Vue panoramique d’une plaine avec des montagnes dans le lointain ; entre Brive et Souillac

Aquarelle, 7,8 × 20,5 cm.
Collection : musée du Louvre.

Vue panoramique d’une plaine avec des montagnes dans le lointain ; entre Brive et Souillac
Photo
© RMN-Grand Palais (musée du Louvre) / Michèle Bellot

L’œuvre et le territoire

S’il s’est un peu appliqué à l’aquarelle malgré sa « fièvre » persistante lors de son premier séjour au château de Croze en 1820, Eugène Delacroix n’en a, semble-t-il laissé trace. Par contre, datée de 1855, année d’un second séjour qu’il fit et qu’il relate dans son journal, cette aquarelle témoigne du saisissement qui fut le sien lors de la (re)découverte de ce pays admirable aux montagnes magnifiques...

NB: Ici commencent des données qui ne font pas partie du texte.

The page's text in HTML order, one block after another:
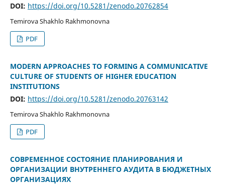
DOI: https://doi.org/10.5281/zenodo.20762854
Temirova Shakhlo Rakhmonovna
PDF
MODERN APPROACHES TO FORMING A COMMUNICATIVE
CULTURE OF STUDENTS OF HIGHER EDUCATION
INSTITUTIONS
DOI: https://doi.org/10.5281/zenodo.20763142
Temirova Shakhlo Rakhmonovna
PDF
СОВРЕМЕННОЕ СОСТОЯНИЕ ПЛАНИРОВАНИЯ И
ОРГАНИЗАЦИИ ВНУТРЕННЕГО АУДИТА В БЮДЖЕТНЫХ
ОРГАНИЗАЦИЯХ
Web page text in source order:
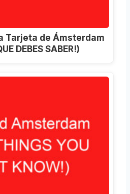
Tarjeta de Ámsterdam
DEBES SABER!)
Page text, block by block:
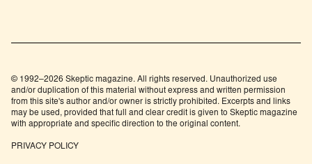
© 1992–2026 Skeptic magazine. All rights reserved. Unauthorized use
and/or duplication of this material without express and written permission
from this site's author and/or owner is strictly prohibited. Excerpts and links
may be used, provided that full and clear credit is given to Skeptic magazine
with appropriate and specific direction to the original content.
PRIVACY POLICY
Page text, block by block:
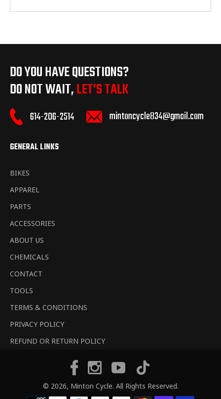
DO YOU HAVE QUESTIONS?
DO NOT WAIT,LET’S TALK
614-206-2514 mintoncycle834@gmail.com
GENERAL LINKS
BIKES
APPAREL
PARTS
ACCESSORIES
ABOUT US
CHEMICALS
CONTACT
TOOLS
TERMS & CONDITIONS
PRIVACY POLICY
REFUND OR RETURN POLICY
© 2026, Minton Cycle. All Rights Reserved.
FacebookInstagramYouTube
Payment
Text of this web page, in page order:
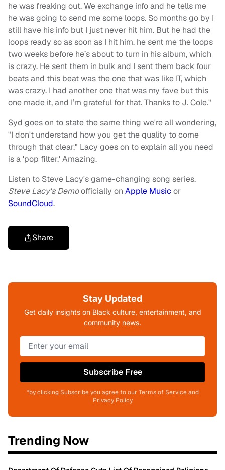
he was freaking out. We exchange info and he tells me
he was going to send me some loops. So months go by I
still have his info but I just never hit him. But he had the
loops ready so as soon as I hit him, he sent me the loops
two weeks before he’s about to turn in his album, which
is crazy. He sent them in bulk and I sent them back four
beats and this beat was the one that was like IT, which
was crazy. I had another one that was my fave but this
one made it, and I’m grateful for that. Thanks to J. Cole."
Syd goes on to state the same thing we're all wondering,
"I don't understand how you get the quality to come
through that clear." Lacy goes on to explain all you need
is a 'pop filter.' Amazing.
Listen to Steve Lacy's game-changing song series,
Steve Lacy's Demoofficially on Apple Music or
SoundCloud.
Share
Stay Updated
Get daily insights on Black culture, entertainment, and
community news.
Subscribe Free
*by clicking Subscribe you agree to our Terms of Service and
Privacy Policy
Trending Now
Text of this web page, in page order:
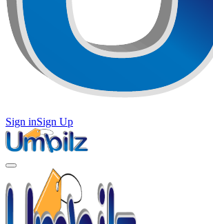
Sign inSign Up

Le voyageur qui s’attendrait à voir les montagnes signalées par Delacroix à son ami Pierret aurait certes une déception. Delacroix venait de Paris par les Charentes et n’avait jamais traversé de pays de montagnes. Le pays des « aulx et des châtaignes » comme l’appelait le bon La Fontaine, a été plus exactement décrit par Michelet qui parlait de « belles collines granitiques arrondies en demi-globes », mais Delacroix a bien eu le temps de saisir les traits essentiels du paysage limousin, les montagnes « tapissées jusqu’en haut de vertes prairies, de grands rochers de granit rouge, noir, gris, qui sont suspendus sur votre tête », « ...les contours de ces belles montagnes bleues sont si coulants et si variés, si fins, si fugitifs... », « les flots clairs ou écumants de petites rivières, qui serpentent émaillées dans des bords plantés d’aunes et de peupliers, où qui tombent en cascades qu’on entend de loin... » (Joseph Nouaillac : Le Limousin).

Marie Henriot, « Les peintres de paysage dans la région limousine et marchoise (Haute-Vienne, Corrèze, Creuse) », Bulletin de la Société scientifique historique et archéologique de la Corrèze, tome 57, 1935, p. 171-172.

Arthur Young, après avoir traversé le Limousin, arrive le 9 juin 1787 dans le Quercy, loin d’être aussi beau que le Limousin ; cependant, il est charmé aux abords de Souillac :

En descendant à Souillac, il y a une perspective qui doit plaire universellement c’est la vue, à vol d’oiseau, d’une délicieuse petite vallée, profondément enfoncée entre des collines très abruptes le bord d’une montagne sauvage contraste avec l’extrême beauté d’une vallée tout à fait plane, admirablement cultivée, et parsemée de beaux noyers apparemment, rien ne peut surpasser la fertilité exubérante de ce lieu.

Arthur Young, Voyages en France en 1787, 1788 et 1789, Armand Colin, 1931, p. 101 (disponible sur Gallica).